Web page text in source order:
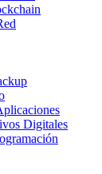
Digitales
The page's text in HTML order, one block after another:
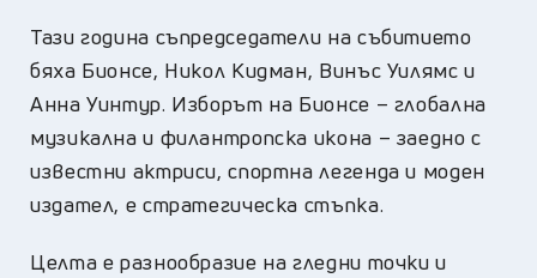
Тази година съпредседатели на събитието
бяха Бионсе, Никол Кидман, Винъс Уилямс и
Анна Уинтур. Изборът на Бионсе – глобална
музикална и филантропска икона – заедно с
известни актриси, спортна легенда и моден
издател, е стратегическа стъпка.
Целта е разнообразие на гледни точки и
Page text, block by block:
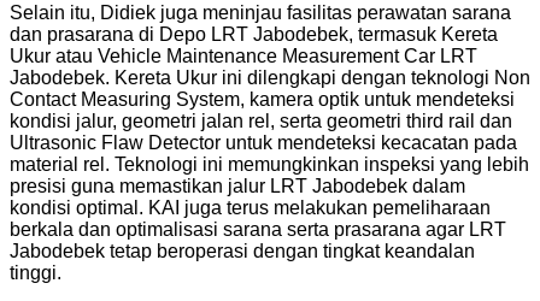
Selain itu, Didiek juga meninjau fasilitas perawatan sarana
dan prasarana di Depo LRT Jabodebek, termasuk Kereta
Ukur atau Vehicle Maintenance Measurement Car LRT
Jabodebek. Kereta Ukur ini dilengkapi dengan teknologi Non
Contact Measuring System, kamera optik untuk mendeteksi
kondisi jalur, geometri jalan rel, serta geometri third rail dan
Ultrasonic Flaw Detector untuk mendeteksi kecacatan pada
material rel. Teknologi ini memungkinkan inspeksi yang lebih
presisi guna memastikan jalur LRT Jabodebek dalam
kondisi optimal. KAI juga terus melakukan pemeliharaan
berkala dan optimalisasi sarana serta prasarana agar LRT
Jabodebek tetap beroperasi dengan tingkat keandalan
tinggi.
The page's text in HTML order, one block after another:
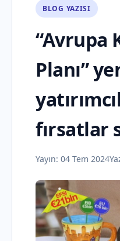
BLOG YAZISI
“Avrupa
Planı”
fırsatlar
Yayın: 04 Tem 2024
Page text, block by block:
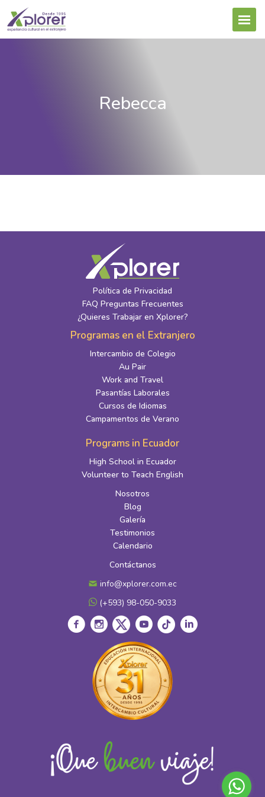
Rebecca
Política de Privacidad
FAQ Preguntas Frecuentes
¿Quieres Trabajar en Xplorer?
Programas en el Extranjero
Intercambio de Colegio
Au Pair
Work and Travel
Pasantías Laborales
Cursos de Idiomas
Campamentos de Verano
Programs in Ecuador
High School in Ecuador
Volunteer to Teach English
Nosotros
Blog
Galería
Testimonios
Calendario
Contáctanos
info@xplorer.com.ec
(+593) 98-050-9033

⁂

__EXERCISE DIRECTIONS__:
The answer should contain only the lines from the beginning of the material above through the line with "kondisi jalur, geometri", retyped exactly, with the pictures removed.

__RESPONSE FOR THIS EXERCISE__:
Web page text in source order:
Digitales
The page's text in HTML order, one block after another:
Тази година съпредседатели на събитието
бяха Бионсе, Никол Кидман, Винъс Уилямс и
Анна Уинтур. Изборът на Бионсе – глобална
музикална и филантропска икона – заедно с
известни актриси, спортна легенда и моден
издател, е стратегическа стъпка.
Целта е разнообразие на гледни точки и
Page text, block by block:
Selain itu, Didiek juga meninjau fasilitas perawatan sarana
dan prasarana di Depo LRT Jabodebek, termasuk Kereta
Ukur atau Vehicle Maintenance Measurement Car LRT
Jabodebek. Kereta Ukur ini dilengkapi dengan teknologi Non
Contact Measuring System, kamera optik untuk mendeteksi
kondisi jalur, geometri jalan rel, serta geometri third rail dan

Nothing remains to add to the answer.